In this article, we will review how to attach a running Commerce Engine instance to the Visual Studio Debugger for local debugging.
Introduction
In Sitecore Experience Commerce 9.X.Y, the Commerce Engine was built on .NET Core 2.2 or lower, which either only supported the out-of-process hosting or is the default configuration. This meant that IIS was essentially being used as a proxy to forward requests to the Commerce Engine application, which is why you are probably familiar with attaching the debugger to a process named Sitecore.Commerce.Engine.exe.
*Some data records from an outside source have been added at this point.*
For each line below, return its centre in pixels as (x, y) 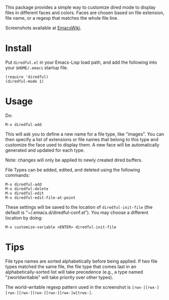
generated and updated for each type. (45, 150)
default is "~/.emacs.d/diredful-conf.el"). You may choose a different (77, 212)
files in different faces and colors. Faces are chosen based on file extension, (85, 13)
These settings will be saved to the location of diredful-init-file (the (79, 207)
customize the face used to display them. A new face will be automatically (82, 145)
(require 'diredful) (27, 77)
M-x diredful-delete (27, 189)
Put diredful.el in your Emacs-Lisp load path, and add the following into (81, 62)
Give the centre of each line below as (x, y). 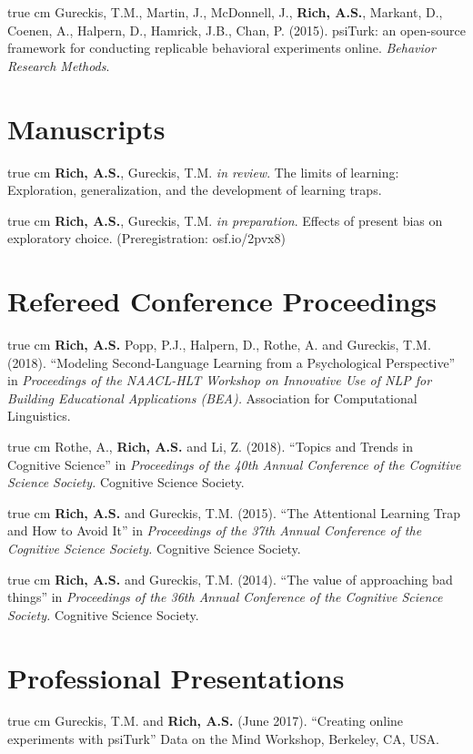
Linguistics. (39, 416)
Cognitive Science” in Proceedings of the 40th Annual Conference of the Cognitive (234, 464)
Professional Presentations (176, 677)
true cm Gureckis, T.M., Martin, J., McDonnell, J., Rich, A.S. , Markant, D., (225, 12)
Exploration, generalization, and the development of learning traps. (195, 190)
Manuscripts (86, 128)
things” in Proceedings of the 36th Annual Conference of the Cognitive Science (225, 597)
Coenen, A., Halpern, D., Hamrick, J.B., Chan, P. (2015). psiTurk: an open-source (236, 30)
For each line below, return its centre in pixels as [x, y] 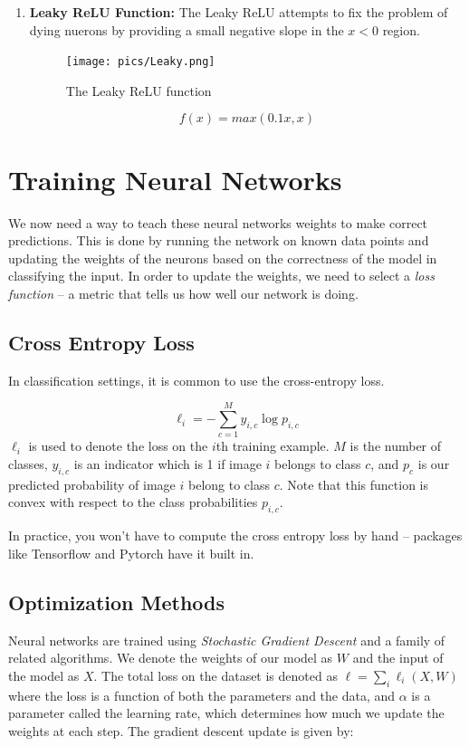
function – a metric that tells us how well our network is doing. [183, 293]
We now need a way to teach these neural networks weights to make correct [218, 222]
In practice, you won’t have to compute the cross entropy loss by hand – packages [235, 536]
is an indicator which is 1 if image [167, 464]
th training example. [273, 446]
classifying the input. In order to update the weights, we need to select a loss [221, 276]
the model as [44, 675]
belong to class [229, 484]
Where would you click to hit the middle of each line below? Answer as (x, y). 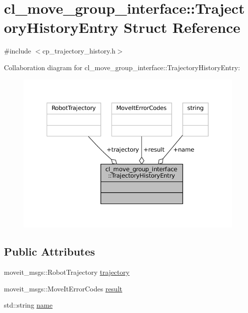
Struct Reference (182, 27)
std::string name (28, 305)
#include (18, 51)
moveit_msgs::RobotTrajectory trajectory (67, 272)
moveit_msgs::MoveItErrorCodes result (63, 288)
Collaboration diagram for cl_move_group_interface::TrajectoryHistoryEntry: (122, 67)
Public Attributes (50, 251)
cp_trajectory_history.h (79, 51)
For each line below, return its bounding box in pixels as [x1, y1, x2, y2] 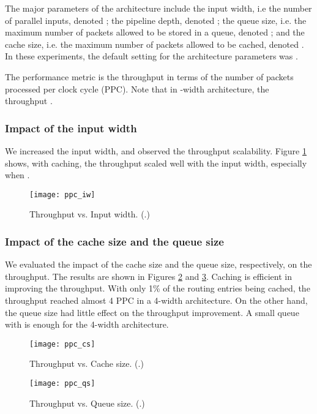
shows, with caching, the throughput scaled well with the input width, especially [5, 156, 307, 169]
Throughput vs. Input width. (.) [29, 208, 150, 220]
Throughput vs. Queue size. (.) [29, 396, 145, 409]
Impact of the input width [5, 120, 137, 135]
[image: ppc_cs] [29, 339, 95, 348]
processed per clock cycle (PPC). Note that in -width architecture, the [5, 82, 269, 95]
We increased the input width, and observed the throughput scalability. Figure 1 [5, 144, 307, 157]
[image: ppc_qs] [29, 379, 95, 388]
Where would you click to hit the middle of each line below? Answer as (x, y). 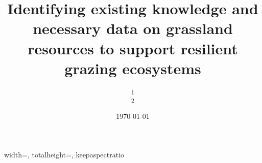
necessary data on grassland (133, 28)
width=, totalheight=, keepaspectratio (64, 154)
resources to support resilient (133, 48)
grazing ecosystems (133, 68)
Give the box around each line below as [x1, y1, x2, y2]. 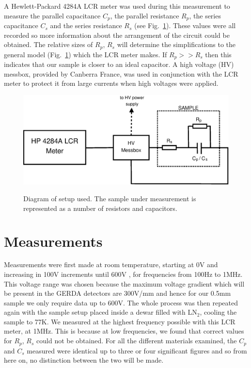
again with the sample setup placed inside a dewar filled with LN [4, 307, 197, 317]
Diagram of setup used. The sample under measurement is [23, 193, 196, 204]
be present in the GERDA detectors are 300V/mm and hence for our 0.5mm [4, 288, 231, 298]
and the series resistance [50, 20, 122, 31]
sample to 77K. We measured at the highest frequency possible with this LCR [4, 316, 235, 326]
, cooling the [200, 307, 237, 317]
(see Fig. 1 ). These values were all [134, 20, 236, 31]
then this [205, 49, 232, 59]
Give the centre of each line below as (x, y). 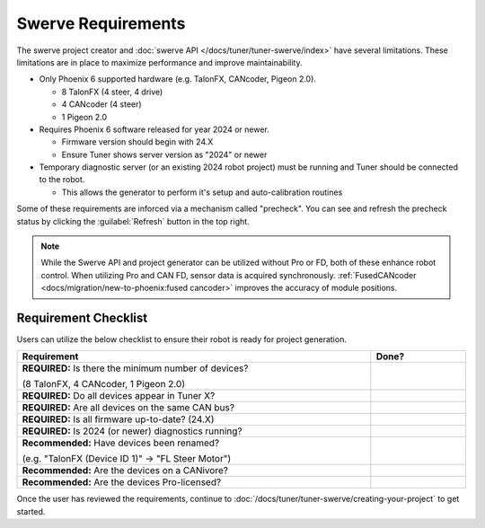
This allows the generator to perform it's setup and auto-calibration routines (202, 192)
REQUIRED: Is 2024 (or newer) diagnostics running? (132, 431)
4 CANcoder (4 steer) (102, 104)
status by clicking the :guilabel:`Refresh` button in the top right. (133, 221)
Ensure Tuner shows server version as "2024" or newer (164, 154)
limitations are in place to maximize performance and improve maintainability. (159, 62)
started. (31, 511)
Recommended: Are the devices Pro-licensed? (122, 482)

By hovering over the process, the source Commerce Engine could easily be identified when attaching the process to Visual Studio.
Sitecore Experience Commerce 10 now leverages .Net Core 3.1, which uses in-process hosting, meaning the Commerce Engine instance run in the same process as its IIS worker process. Overall, the in-process hosting provides improved performanced as requests aren’t being proxied over the loopback adapter.
Now that we have a better understanding of the switch from out-of-process to in-process hosting in XC 10, it should be apparent as to why we need to amend how we attach the Commerce Engine to Visual Studio’s debugger.
Attaching the Commerce Engine instance to the Visual Studio Debugger
First thing we will need to do is to retrieve the process Id to verfiy that we are attaching the correct process in Visual Studio. To do this, open IIS and navigate to the Worker Processes view.
In the Worker Processes view, look for the application pool name containing the name of the application pool configured for the Commerce Engine instance and note the Process Id.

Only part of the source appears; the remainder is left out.